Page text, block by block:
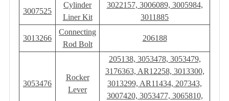
3007525
Cylinder
Liner Kit
3022157, 3006089, 3005984,
3011885
3013266
Connecting
Rod Bolt
206188
3053476
Rocker
Lever
205138, 3053478, 3053479,
3176363, AR12258, 3013300,
3013299, AR11434, 207343,
3007420, 3053477, 3065810,
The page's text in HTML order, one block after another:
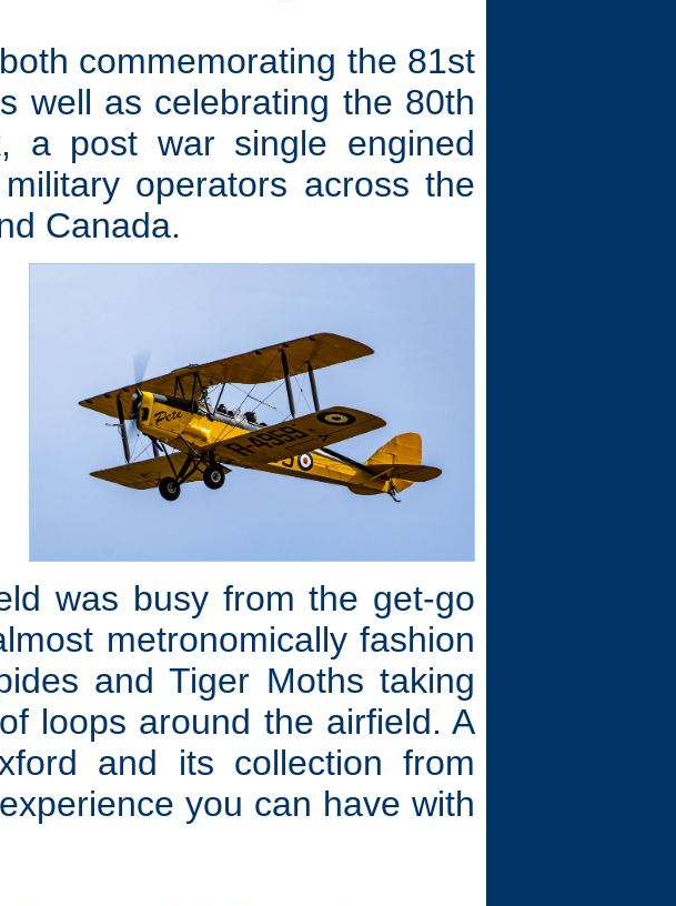
commemorating the 81st
well as celebrating the 80th
a post war single engined
operators across the
Canada.
was busy from the get-go
metronomically fashion
and Tiger Moths taking
loops around the airfield. A
and its collection from
you can have with
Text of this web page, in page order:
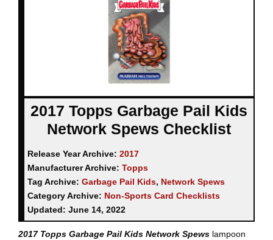
2017 Topps Garbage Pail Kids
Network Spews Checklist
Release Year Archive: 2017
Manufacturer Archive: Topps
Tag Archive: Garbage Pail Kids, Network Spews
Category Archive: Non-Sports Card Checklists
Updated: June 14, 2022
2017 Topps Garbage Pail Kids Network Spews lampoon
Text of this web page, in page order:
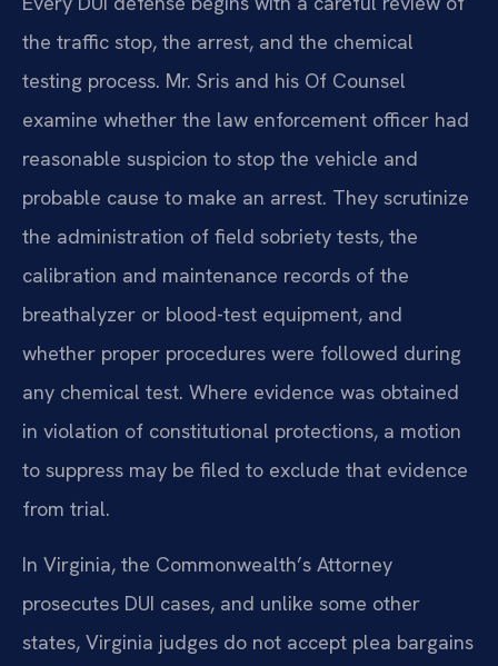
the traffic stop, the arrest, and the chemical
testing process. Mr. Sris and his Of Counsel
examine whether the law enforcement officer had
reasonable suspicion to stop the vehicle and
probable cause to make an arrest. They scrutinize
the administration of field sobriety tests, the
calibration and maintenance records of the
breathalyzer or blood-test equipment, and
whether proper procedures were followed during
any chemical test. Where evidence was obtained
in violation of constitutional protections, a motion
to suppress may be filed to exclude that evidence
from trial.
In Virginia, the Commonwealth’s Attorney
prosecutes DUI cases, and unlike some other
states, Virginia judges do not accept plea bargains
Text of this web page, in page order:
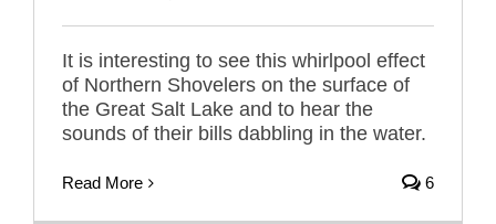
It is interesting to see this whirlpool effect
of Northern Shovelers on the surface of
the Great Salt Lake and to hear the
sounds of their bills dabbling in the water.
Read More 6
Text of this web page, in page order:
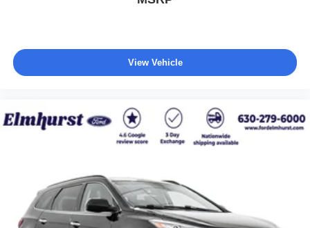
View Vehicle
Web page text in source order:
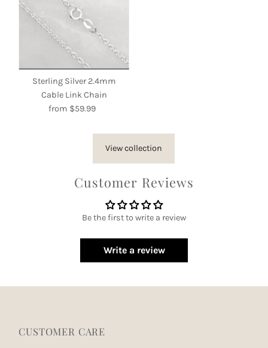
Sterling Silver 2.4mm
Cable Link Chain
Regular
from $59.99
View collection
Customer Reviews
Be the first to write a review
Write a review
CUSTOMER CARE
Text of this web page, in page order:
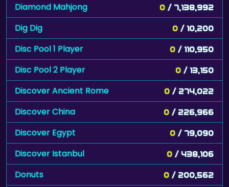
Diamond Mahjong 0 / 7,138,992
Dig Dig 0 / 10,200
Disc Pool 1 Player 0 / 110,950
Disc Pool 2 Player 0 / 13,150
Discover Ancient Rome 0 / 274,022
Discover China 0 / 226,966
Discover Egypt 0 / 79,090
Discover Istanbul 0 / 438,106
Donuts 0 / 200,562
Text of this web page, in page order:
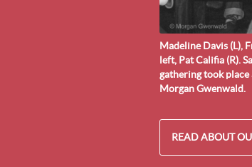
Madeline Davis (L),
left, Pat Califia (R).
gathering took
Morgan Gwenwald.
READ ABOUT
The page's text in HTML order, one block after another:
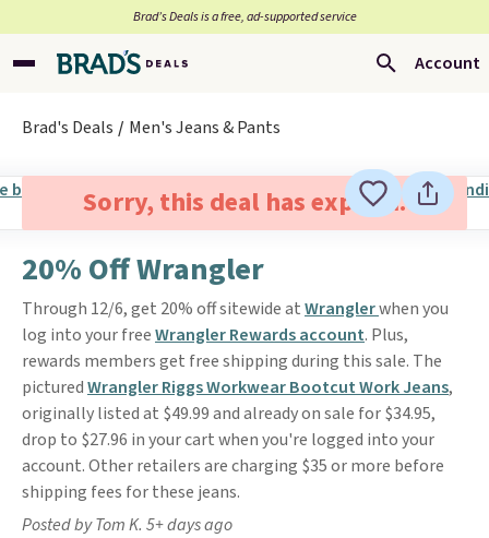
Brad’s Deals is a free, ad-supported service
Account
Brad's Deals Men's Jeans & Pants
Sorry, this deal has expired.
20% Off Wrangler
Through 12/6, get 20% off sitewide atWranglerwhen you
log into your freeWrangler Rewards account. Plus,
rewards members get free shipping during this sale. The
picturedWrangler Riggs Workwear Bootcut Work Jeans,
originally listed at $49.99 and already on sale for $34.95,
drop to $27.96 in your cart when you're logged into your
account. Other retailers are charging $35 or more before
shipping fees for these jeans.
Posted by Tom K. 5+ days ago
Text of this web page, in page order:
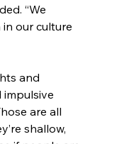
“We
in our culture
and
impulsive
are all
shallow,
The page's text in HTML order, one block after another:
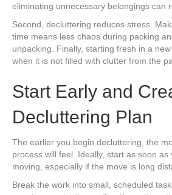
eliminating unnecessary belongings can
Second, decluttering reduces stress.
time means less chaos during packing
unpacking. Finally, starting fresh in a
when it is not filled with clutter from the
Start Early and
Decluttering Plan
The earlier you begin decluttering, the
process will feel. Ideally, start as soon as
moving, especially if the move is long
Break the work into small, scheduled
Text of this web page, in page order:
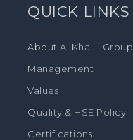
QUICK LINKS
About Al Khalili Group
Management
Values
Quality & HSE Policy
Certifications
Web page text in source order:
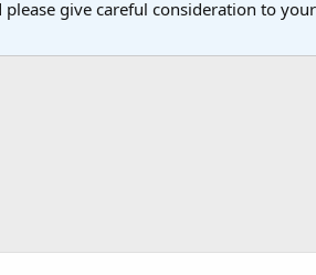
give careful consideration to
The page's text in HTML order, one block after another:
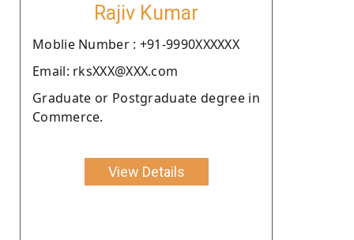
Rajiv Kumar
Moblie Number : +91-9990XXXXXX
Email: rksXXX@XXX.com
Graduate or Postgraduate degree in
Commerce.
View Details
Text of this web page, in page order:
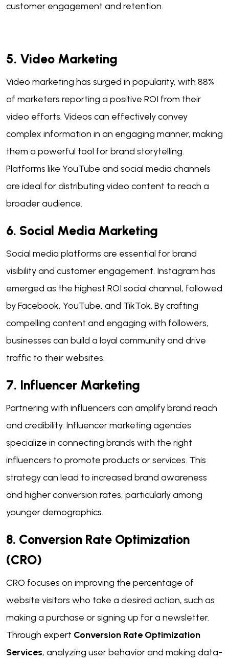
customer engagement and retention.
5. Video Marketing
Video marketing has surged in popularity, with 88%
of marketers reporting a positive ROI from their
video efforts. Videos can effectively convey
complex information in an engaging manner, making
them a powerful tool for brand storytelling.
Platforms like YouTube and social media channels
are ideal for distributing video content to reach a
broader audience.
6. Social Media Marketing
Social media platforms are essential for brand
visibility and customer engagement. Instagram has
emerged as the highest ROI social channel, followed
by Facebook, YouTube, and TikTok. By crafting
compelling content and engaging with followers,
businesses can build a loyal community and drive
traffic to their websites.
7. Influencer Marketing
Partnering with influencers can amplify brand reach
and credibility. Influencer marketing agencies
specialize in connecting brands with the right
influencers to promote products or services. This
strategy can lead to increased brand awareness
and higher conversion rates, particularly among
younger demographics.
8. Conversion Rate Optimization
(CRO)
CRO focuses on improving the percentage of
website visitors who take a desired action, such as
making a purchase or signing up for a newsletter.
Through expert Conversion Rate Optimization
Services, analyzing user behavior and making data-
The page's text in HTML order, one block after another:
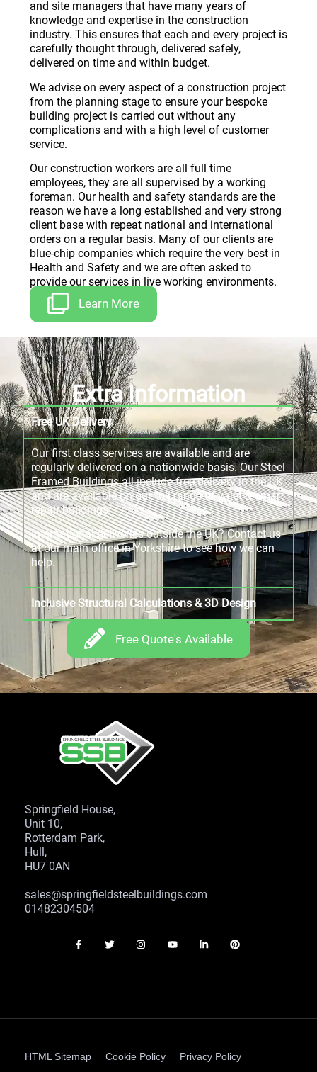
and site managers that have many years of
knowledge and expertise in the construction
industry. This ensures that each and every project is
carefully thought through, delivered safely,
delivered on time and within budget.
We advise on every aspect of a construction project
from the planning stage to ensure your bespoke
building project is carried out without any
complications and with a high level of customer
service.
Our construction workers are all full time
employees, they are all supervised by a working
foreman. Our health and safety standards are the
reason we have a long established and very strong
client base with repeat national and international
orders on a regular basis. Many of our clients are
blue-chip companies which require the very best in
Health and Safety and we are often asked to
provide our services in live working environments.
Learn More
Extra Information
Free UK Delivery
Our first class services are available and are
regularly delivered on a nationwide basis. Our Steel
Framed Buildings all include free delivery in the UK
and are available on our full range of valet & smart
repair buildings.
International deliveries outside the UK? Contact us
at our main office in Yorkshire to see how we can
help.
Inclusive Structural Calculations & 3D Design
Free Quote's Available
Springfield House,
Unit 10,
Rotterdam Park,
Hull,
HU7 0AN
sales@springfieldsteelbuildings.com
01482304504
HTML Sitemap Cookie Policy Privacy Policy
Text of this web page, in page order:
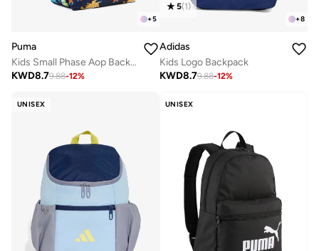
+5
Puma
Kids Small Phase Aop Backpack
KWD8.79.88-12%
+8
5(1)
Adidas
Kids Logo Backpack
KWD8.79.88-12%
UNISEX UNISEX
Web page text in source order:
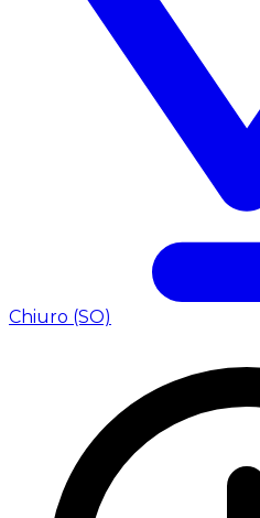
Chiuro (SO)

=== EXERCISE ===
Give back the exact lines above, running from the one that has "Read More 6" through the one that has "Decluttering Plan", with nothing added and no pictures.

=== ANSWER TO THIS PROBLEM ===
Read More 6
Text of this web page, in page order:
View Vehicle
Web page text in source order:
Sterling Silver 2.4mm
Cable Link Chain
Regular
from $59.99
View collection
Customer Reviews
Be the first to write a review
Write a review
CUSTOMER CARE
Text of this web page, in page order:
Diamond Mahjong 0 / 7,138,992
Dig Dig 0 / 10,200
Disc Pool 1 Player 0 / 110,950
Disc Pool 2 Player 0 / 13,150
Discover Ancient Rome 0 / 274,022
Discover China 0 / 226,966
Discover Egypt 0 / 79,090
Discover Istanbul 0 / 438,106
Donuts 0 / 200,562
Text of this web page, in page order:
Madeline Davis (L),
left, Pat Califia (R).
gathering took
Morgan Gwenwald.
READ ABOUT
The page's text in HTML order, one block after another:
Brad’s Deals is a free, ad-supported service
Account
Brad's Deals Men's Jeans & Pants
Sorry, this deal has expired.
20% Off Wrangler
Through 12/6, get 20% off sitewide atWranglerwhen you
log into your freeWrangler Rewards account. Plus,
rewards members get free shipping during this sale. The
picturedWrangler Riggs Workwear Bootcut Work Jeans,
originally listed at $49.99 and already on sale for $34.95,
drop to $27.96 in your cart when you're logged into your
account. Other retailers are charging $35 or more before
shipping fees for these jeans.
Posted by Tom K. 5+ days ago
Text of this web page, in page order:
“We
in our culture
and
impulsive
are all
shallow,
The page's text in HTML order, one block after another:
eliminating unnecessary belongings can
Second, decluttering reduces stress.
time means less chaos during packing
unpacking. Finally, starting fresh in a
when it is not filled with clutter from the
Start Early and
Decluttering Plan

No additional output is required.